I don't absolutely hate it. I'm paid well for the inconvenience but they're playing with fire. I only go places that have some form of internet somewhere (doesn't need to be everywhere) and I'm always within 15 minutes of grabbing my laptop.
That's that me. But the company I work for is big enough that if they're fucked, it looks worse on my bosses for only having one of me and no plan. So fuck that, off I go. I told them how badly things could go if someone grabbed my laptop, so that stays very safely behind too.
I highly doubt it, since any European with sense will know that some countries have far different attitudes towards work than others, and complicated relationships between eastern and western Europe in regards to skilled trade work and immigration...
EU has delegated (?) acts mandating that every EU country transfers to local laws the "right to disconnect" with which every company needs to have a policy that prohibits them contacting their employees outside of work time (which ofc includes vacations) ... except "in emergencies" (along with communication channel sequence) ... which arent super defined but should be along the lines of preventing/avoiding damages in extraordinary situations.

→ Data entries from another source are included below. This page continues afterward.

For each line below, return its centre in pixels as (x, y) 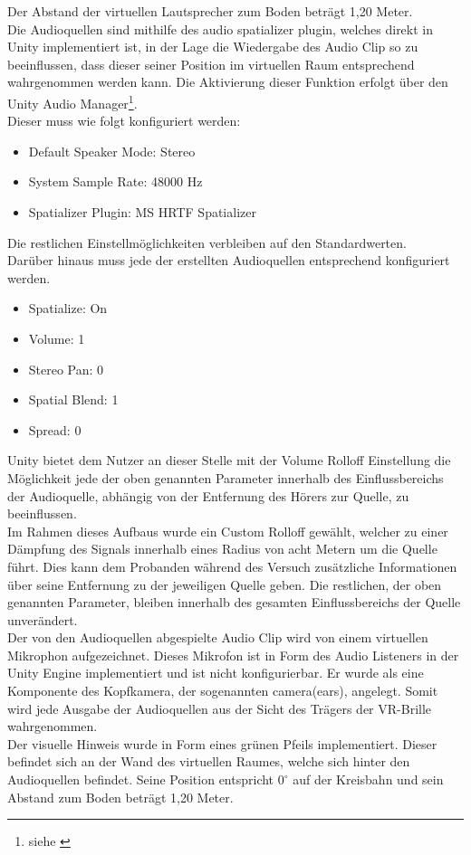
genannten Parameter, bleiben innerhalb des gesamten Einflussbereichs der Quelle (234, 602)
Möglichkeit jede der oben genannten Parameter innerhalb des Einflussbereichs (226, 477)
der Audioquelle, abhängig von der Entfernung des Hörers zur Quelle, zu (208, 495)
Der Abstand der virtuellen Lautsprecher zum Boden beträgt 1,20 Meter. (210, 11)
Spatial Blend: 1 (73, 399)
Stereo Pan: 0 (66, 369)
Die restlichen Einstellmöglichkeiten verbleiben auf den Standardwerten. (207, 242)
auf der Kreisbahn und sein (368, 779)
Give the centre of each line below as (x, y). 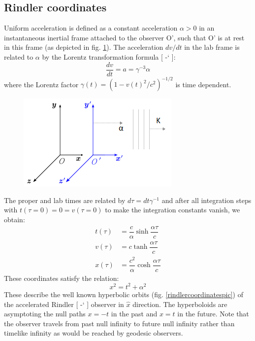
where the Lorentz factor (41, 84)
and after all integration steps (207, 200)
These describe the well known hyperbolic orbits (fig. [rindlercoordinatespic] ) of (124, 294)
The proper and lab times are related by (65, 200)
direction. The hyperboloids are (180, 304)
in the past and (134, 314)
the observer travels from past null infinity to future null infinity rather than (119, 323)
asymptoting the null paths (45, 314)
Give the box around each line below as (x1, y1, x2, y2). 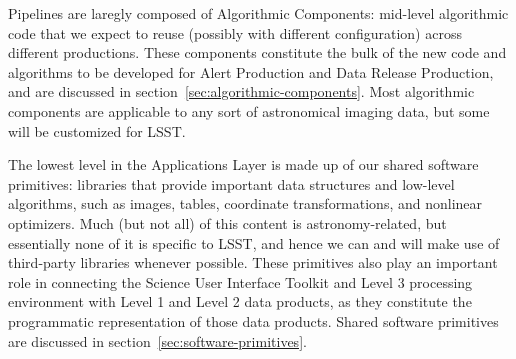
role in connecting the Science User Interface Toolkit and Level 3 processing (8, 271, 473, 292)
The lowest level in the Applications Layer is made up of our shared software (8, 154, 479, 175)
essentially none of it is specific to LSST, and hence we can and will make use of (8, 232, 500, 253)
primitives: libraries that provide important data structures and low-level (8, 173, 455, 194)
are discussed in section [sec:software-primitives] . (8, 330, 307, 351)
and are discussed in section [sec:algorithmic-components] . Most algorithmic (8, 81, 475, 102)
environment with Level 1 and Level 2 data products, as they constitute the (8, 291, 472, 312)
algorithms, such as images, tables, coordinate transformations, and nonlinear (8, 193, 483, 214)
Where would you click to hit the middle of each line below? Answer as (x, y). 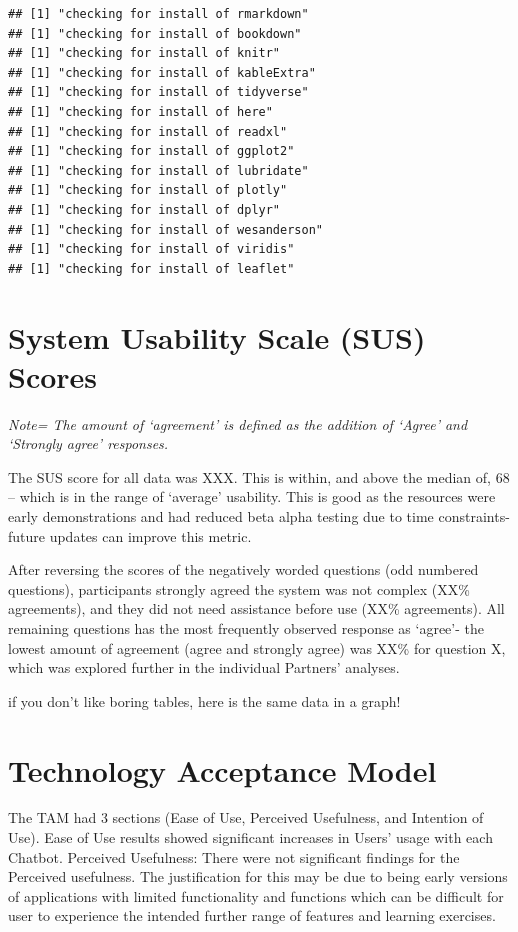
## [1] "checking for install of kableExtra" (162, 72)
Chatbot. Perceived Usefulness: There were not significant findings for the (234, 856)
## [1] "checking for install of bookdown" (155, 33)
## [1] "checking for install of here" (140, 111)
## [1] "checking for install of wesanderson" (165, 229)
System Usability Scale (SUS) (217, 336)
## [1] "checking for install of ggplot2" (151, 151)
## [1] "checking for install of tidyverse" (158, 92)

And that employees can't be punished for ignoring any communication outside of work hours in any case.
There is a delegated act on the way that may find its way into law, but it's likely that it won't get that far (like many EU laws) because they move a lot slower than local laws, and because not all countries agree (or agree to a larger extent). It's also worth noting that the EU != Europe, so there will be several counties in and out that will have their own vested interests in passing/not passing this as law. Ireland is a big one, as they heavily rely on tech investment, whereas France will likely go above and beyond anything the EU will cook up. I believe Belgium in particular beat everyone to this.